# Reds and Sharks -- Topsail 1/20/13



## MikeHarp (Jan 12, 2012)

Great weekend at Topsail. Packed the car up Saturday, and drove to Destin from Jackson, MS. Spent the weekend at Topsail Hill State Preserve. If you have never been there, consider it for your next camping trip. The preserve's protected dunes and dune lakes are home to dozens of endangered species. On top of it, it is the cleanest campground I have ever visited, and the staff are very friendly, and offer a tram service to the beach.

Got to the beach a bit late sunday morning, about 20 minutes after sunrise. Got some fresh shrimp out on carolina rigs, and immediately caught a nice red. Estimated him to be about 25 inches, but I left the measuring tape in the car, so back he went into the ocean. Enjoyed the beach til about 10am, then headed back to the campsite to reload for the afternoon and get some lunch.

Got back out to the beach around 2, put out the shrimp and yakked the shark rig out, caught several more reds throughout the afternoon, all big boys...over the slot. Around 4 we caught a nice shark, about 4.5' long. Sunset was magnificient...as always. Right around dark the clicker started going crazy on the penn 6/0, hooked into a nice shark! Was happy to put one of my friends, a saltwater fishing virgin, onto a nice shark! (he's the one on the far left in the pic of us standing next to the shark.) We got the hook out, Gathered around for a picture, and after about 10 seconds of reviving, the shark was on his way back out into the surf.






























After putting the shark rig back out, we caught several more reds after dark. We decided to call it quits around 19:30 (had to catch the last bit of the ravens game). As we were packing up, the 6/0 started screaming again! I got to reel this one in, and after a nice fight, we got him in. Removed the hook, got a nice picture of my his jaws, and back to the ocean he went, no reviving needed whatsoever! An excellent way to end the day.

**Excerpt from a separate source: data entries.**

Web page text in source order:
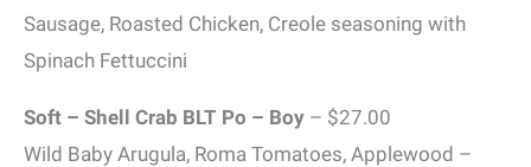
Sausage, Roasted Chicken, Creole seasoning with
Spinach Fettuccini
Soft – Shell Crab BLT Po – Boy – $27.00
Wild Baby Arugula, Roma Tomatoes, Applewood –
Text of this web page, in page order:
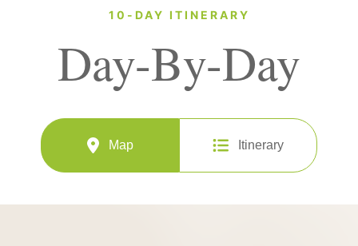
10-DAY ITINERARY
Day-By-Day
Map Itinerary
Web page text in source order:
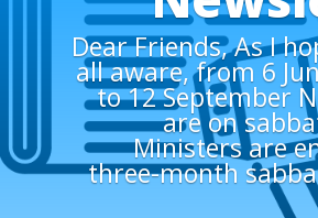
Dear Friends, As I
all aware, from 6
to 12 September
are on
Ministers are
three-month
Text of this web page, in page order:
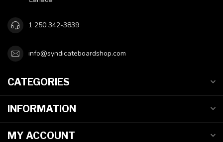
1 250 342-3839
info@syndicateboardshop.com
CATEGORIES
INFORMATION
MY ACCOUNT
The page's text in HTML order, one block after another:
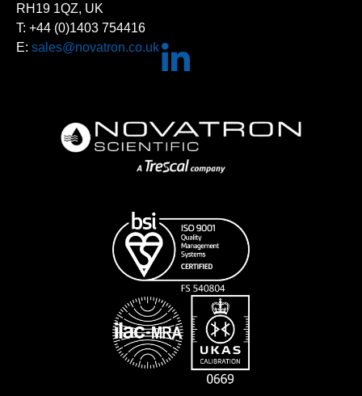
RH19 1QZ, UK
T: +44 (0)1403 754416
E: sales@novatron.co.uk
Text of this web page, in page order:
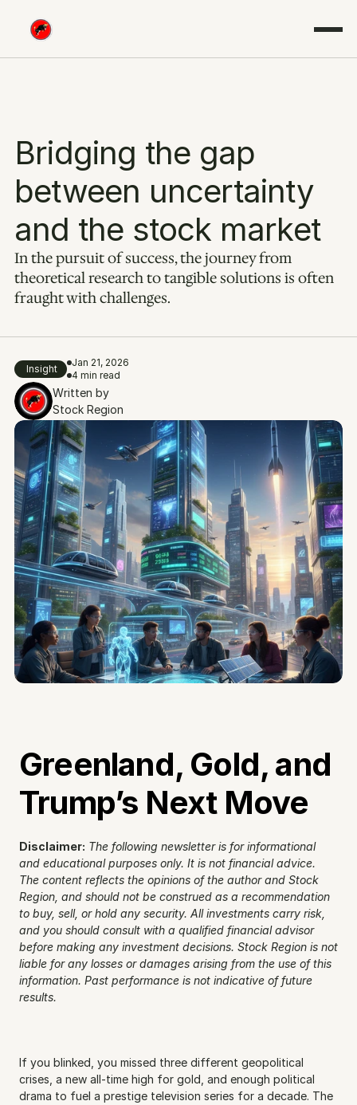
Bridging the gap
between uncertainty
and the stock market
In the pursuit of success, the journey from
theoretical research to tangible solutions is often
fraught with challenges.
Written by
Stock Region
Insight
Jan 21, 2026
4 min read
Greenland, Gold, and
Trump’s Next Move
Disclaimer: The following newsletter is for informational
and educational purposes only. It is not financial advice.
The content reflects the opinions of the author and Stock
Region, and should not be construed as a recommendation
to buy, sell, or hold any security. All investments carry risk,
and you should consult with a qualified financial advisor
before making any investment decisions. Stock Region is not
liable for any losses or damages arising from the use of this
information. Past performance is not indicative of future
results.
If you blinked, you missed three different geopolitical
crises, a new all-time high for gold, and enough political
drama to fuel a prestige television series for a decade. The
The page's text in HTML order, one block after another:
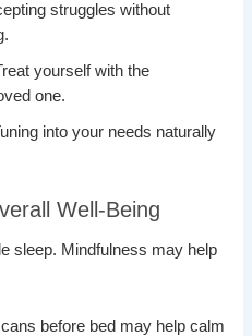
struggles without
yourself with the
one.
into your needs naturally
Well-Being
sleep. Mindfulness may help
before bed may help calm
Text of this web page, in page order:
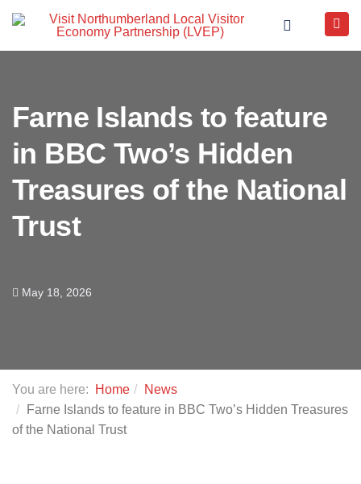
Farne Islands to feature
in BBC Two’s Hidden
Treasures of the National
Trust
May 18, 2026
You are here: Home
News
Farne Islands to feature in BBC Two’s Hidden Treasures
of the National Trust
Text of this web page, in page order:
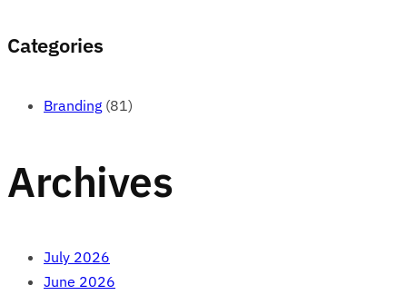
Categories
Branding (81)
Archives
July 2026
June 2026
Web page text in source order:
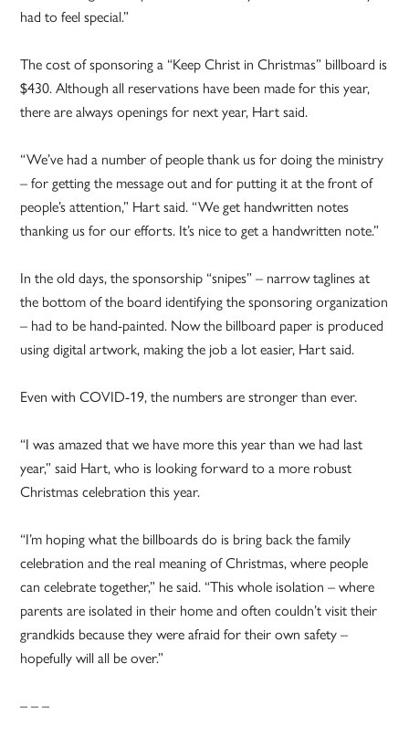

Overall a great trip. Can't wait to get back to South Walton.:thumbsup:


----------



## jakec (Oct 14, 2010)

nice man! thats a long way to drive to go fishing.


----------



## MikeHarp (Jan 12, 2012)

We spent the night saturday and sunday, and spent all day monday! totally worth it!


----------



## aquatic argobull (Mar 2, 2009)

Good to know that they're biting. I'm going to try this weekend


----------



## DAWGONIT (Jan 16, 2009)

WTG Mike & crew; thanks for sharing your report & pics.
You certainly made some memories for sure.

Catch 'em up.


----------



## bigassredfish (Apr 3, 2011)

Looks like an awesome trip! Nice report


----------